Task directions: Looking through the entries, count each line where the string "also" occurs, and write only the total.
[[ Exercise material, beginning ]]
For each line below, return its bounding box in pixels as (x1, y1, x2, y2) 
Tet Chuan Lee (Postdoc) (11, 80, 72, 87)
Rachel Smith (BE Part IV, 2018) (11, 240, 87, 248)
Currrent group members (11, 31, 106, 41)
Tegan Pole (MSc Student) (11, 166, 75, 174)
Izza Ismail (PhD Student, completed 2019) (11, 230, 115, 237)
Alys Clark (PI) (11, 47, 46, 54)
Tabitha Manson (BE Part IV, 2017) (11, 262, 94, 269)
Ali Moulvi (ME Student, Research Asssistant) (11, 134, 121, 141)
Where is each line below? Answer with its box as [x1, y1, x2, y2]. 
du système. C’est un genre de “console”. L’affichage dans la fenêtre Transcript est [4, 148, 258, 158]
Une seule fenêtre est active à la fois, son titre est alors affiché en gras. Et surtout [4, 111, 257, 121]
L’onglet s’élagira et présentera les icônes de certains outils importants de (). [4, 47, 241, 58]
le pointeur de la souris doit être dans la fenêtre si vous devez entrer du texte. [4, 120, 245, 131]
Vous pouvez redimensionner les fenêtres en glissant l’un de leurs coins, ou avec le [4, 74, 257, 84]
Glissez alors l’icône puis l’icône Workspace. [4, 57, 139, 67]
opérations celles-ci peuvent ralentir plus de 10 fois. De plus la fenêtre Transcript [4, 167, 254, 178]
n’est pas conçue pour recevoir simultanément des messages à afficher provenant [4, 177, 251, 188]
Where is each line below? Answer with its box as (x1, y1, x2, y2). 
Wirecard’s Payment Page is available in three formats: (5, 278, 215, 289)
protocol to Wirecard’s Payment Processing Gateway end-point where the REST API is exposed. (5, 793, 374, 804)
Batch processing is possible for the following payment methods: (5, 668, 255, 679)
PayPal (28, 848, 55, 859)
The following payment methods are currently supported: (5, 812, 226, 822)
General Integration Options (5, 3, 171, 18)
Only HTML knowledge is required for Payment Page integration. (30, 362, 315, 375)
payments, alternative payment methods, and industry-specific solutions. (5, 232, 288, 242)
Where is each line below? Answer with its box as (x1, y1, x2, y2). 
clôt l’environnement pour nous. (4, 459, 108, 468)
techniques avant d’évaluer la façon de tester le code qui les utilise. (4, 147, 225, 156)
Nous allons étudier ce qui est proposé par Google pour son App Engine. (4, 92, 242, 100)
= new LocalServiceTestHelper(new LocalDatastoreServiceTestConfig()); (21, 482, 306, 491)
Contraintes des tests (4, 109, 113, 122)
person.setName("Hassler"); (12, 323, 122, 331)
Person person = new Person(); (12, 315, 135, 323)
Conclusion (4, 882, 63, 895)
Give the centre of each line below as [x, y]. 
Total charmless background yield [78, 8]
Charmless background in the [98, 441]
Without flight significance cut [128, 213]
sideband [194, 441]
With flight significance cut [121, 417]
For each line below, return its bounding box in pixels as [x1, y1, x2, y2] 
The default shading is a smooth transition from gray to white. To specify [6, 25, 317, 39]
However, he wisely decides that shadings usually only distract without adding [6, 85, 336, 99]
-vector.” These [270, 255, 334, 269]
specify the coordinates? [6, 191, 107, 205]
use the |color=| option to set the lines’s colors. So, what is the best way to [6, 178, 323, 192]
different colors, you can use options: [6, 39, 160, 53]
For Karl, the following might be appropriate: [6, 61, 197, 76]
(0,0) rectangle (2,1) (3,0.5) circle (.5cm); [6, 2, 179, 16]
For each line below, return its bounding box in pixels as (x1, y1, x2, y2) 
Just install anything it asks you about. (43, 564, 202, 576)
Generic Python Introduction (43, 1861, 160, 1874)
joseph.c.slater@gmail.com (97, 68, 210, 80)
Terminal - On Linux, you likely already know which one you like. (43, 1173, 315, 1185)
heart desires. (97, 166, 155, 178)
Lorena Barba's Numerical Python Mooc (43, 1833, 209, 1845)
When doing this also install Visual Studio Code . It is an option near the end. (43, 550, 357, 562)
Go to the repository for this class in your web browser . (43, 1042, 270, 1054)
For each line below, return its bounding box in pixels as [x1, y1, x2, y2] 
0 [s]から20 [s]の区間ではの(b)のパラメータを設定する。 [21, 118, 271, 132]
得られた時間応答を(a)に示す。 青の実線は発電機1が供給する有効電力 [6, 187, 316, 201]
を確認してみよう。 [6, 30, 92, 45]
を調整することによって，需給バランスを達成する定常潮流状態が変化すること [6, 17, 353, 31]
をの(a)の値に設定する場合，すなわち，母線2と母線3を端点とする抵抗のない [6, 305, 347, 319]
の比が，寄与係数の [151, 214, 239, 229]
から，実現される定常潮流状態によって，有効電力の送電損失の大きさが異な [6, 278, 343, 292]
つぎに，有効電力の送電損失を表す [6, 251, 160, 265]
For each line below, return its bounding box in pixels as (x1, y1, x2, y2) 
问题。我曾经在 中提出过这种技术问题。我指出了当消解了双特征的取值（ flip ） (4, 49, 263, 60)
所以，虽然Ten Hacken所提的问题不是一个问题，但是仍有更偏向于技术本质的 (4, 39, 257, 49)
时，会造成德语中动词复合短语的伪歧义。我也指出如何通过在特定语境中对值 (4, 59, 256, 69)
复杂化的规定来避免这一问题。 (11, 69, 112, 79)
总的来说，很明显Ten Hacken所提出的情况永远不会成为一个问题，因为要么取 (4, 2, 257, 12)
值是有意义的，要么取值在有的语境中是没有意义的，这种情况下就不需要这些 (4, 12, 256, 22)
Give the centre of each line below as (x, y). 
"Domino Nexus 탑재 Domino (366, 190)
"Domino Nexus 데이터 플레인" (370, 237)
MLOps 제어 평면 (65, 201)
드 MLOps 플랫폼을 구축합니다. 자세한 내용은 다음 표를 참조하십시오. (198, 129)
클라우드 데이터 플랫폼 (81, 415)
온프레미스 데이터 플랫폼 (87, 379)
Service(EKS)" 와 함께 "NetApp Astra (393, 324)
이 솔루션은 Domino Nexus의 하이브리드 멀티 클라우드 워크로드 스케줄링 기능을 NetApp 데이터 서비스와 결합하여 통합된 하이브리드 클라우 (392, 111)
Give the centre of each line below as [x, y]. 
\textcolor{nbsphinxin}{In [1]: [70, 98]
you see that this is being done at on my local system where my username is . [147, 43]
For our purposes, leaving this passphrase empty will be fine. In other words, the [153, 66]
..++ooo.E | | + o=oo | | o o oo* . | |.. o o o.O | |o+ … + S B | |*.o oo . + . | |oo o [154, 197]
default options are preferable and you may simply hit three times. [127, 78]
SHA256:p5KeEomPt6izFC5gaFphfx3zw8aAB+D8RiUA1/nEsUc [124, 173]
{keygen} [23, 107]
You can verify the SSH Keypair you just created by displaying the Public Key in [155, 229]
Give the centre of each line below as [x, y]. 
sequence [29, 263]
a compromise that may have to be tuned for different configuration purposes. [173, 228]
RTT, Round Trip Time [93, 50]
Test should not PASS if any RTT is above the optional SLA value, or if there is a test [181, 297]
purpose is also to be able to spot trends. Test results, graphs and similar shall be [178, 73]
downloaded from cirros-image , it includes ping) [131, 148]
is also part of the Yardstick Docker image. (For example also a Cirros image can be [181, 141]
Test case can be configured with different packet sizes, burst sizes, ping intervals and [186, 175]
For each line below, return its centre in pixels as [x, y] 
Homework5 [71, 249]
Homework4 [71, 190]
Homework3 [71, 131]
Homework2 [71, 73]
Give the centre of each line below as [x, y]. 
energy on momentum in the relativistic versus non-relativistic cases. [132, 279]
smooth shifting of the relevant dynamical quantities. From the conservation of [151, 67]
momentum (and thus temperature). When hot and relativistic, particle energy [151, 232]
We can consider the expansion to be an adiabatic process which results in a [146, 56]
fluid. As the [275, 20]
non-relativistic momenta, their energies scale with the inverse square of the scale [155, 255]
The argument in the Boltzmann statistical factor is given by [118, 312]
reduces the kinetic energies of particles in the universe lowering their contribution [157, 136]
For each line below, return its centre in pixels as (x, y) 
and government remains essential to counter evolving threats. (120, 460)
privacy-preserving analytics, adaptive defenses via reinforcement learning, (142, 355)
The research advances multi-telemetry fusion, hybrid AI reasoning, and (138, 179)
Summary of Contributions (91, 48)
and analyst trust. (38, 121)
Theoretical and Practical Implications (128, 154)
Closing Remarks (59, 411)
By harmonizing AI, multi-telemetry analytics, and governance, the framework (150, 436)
[[ Exercise material, end ]]
Answer section: 3